* _What is needed_
When you restate the entries that follow, keep every word exactly and drop the pictures.

Records contained in a dataset:

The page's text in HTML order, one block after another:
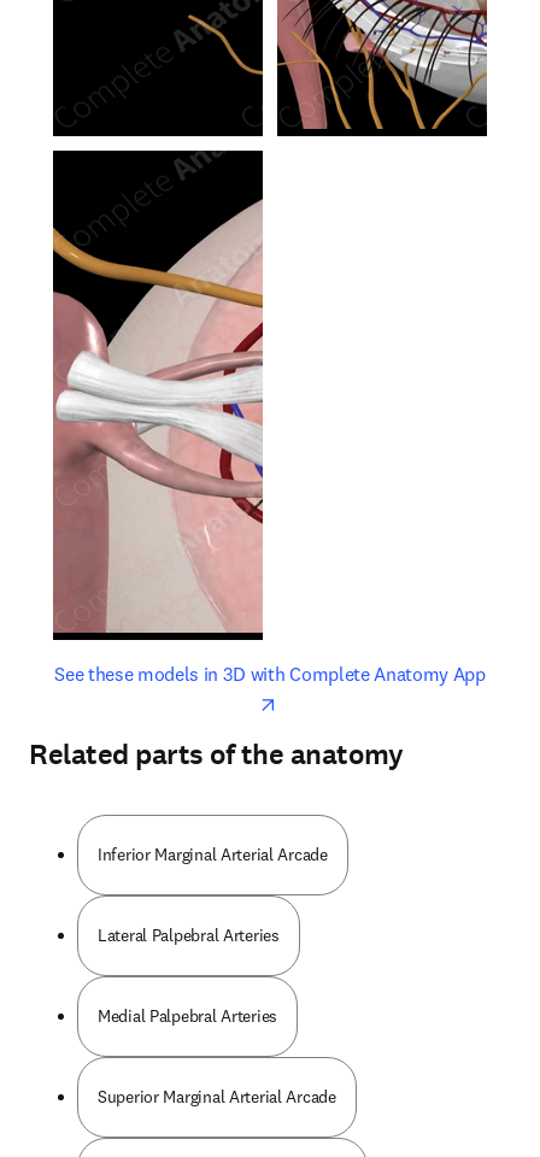
See these models in 3D with Complete Anatomy Appopens
opens in new tab/window
Related parts of the anatomy
Inferior Marginal Arterial Arcade
Lateral Palpebral Arteries
Medial Palpebral Arteries
Superior Marginal Arterial Arcade
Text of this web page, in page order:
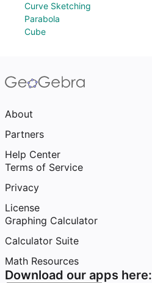
Curve Sketching
Parabola
Cube
About
Partners
Help Center
Terms of Service
Privacy
License
Graphing Calculator
Calculator Suite
Math Resources
Download our apps here:
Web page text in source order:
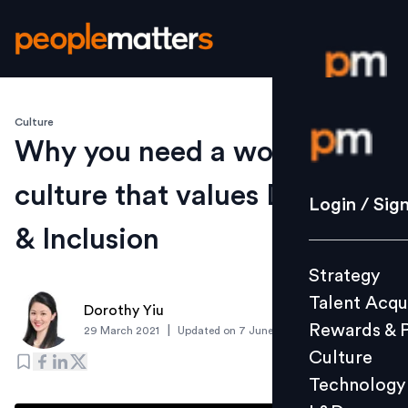
Login /
Strategy
Culture
L&D
Login /
Strategy
Talent
Rewards &
Culture
Technology
Culture
Why you need a workplace
culture that values Diversity
& Inclusion
Dorothy Yiu
29 March 2021 Updated on 7 June 2021
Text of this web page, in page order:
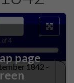
of 4
page
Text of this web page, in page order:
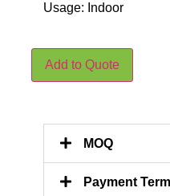
Usage: Indoor
Add to Quote
MOQ
Payment
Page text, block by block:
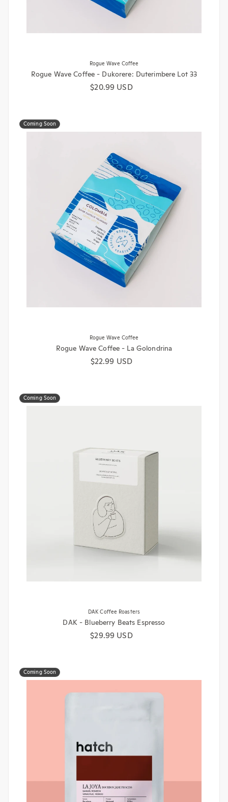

* _Completed exercise_
The page's text in HTML order, one block after another:
See these models in 3D with Complete Anatomy Appopens
opens in new tab/window
Related parts of the anatomy
Inferior Marginal Arterial Arcade
Lateral Palpebral Arteries
Medial Palpebral Arteries
Superior Marginal Arterial Arcade
Text of this web page, in page order:
Curve Sketching
Parabola
Cube
About
Partners
Help Center
Terms of Service
Privacy
License
Graphing Calculator
Calculator Suite
Math Resources
Download our apps here:
Web page text in source order:
Login /
Strategy
Culture
L&D
Login /
Strategy
Talent
Rewards &
Culture
Technology
Culture
Why you need a workplace
culture that values Diversity
& Inclusion
Dorothy Yiu
29 March 2021 Updated on 7 June 2021
Text of this web page, in page order:
of 4
page
Text of this web page, in page order:
Usage: Indoor
Add to Quote
MOQ
Payment
Page text, block by block:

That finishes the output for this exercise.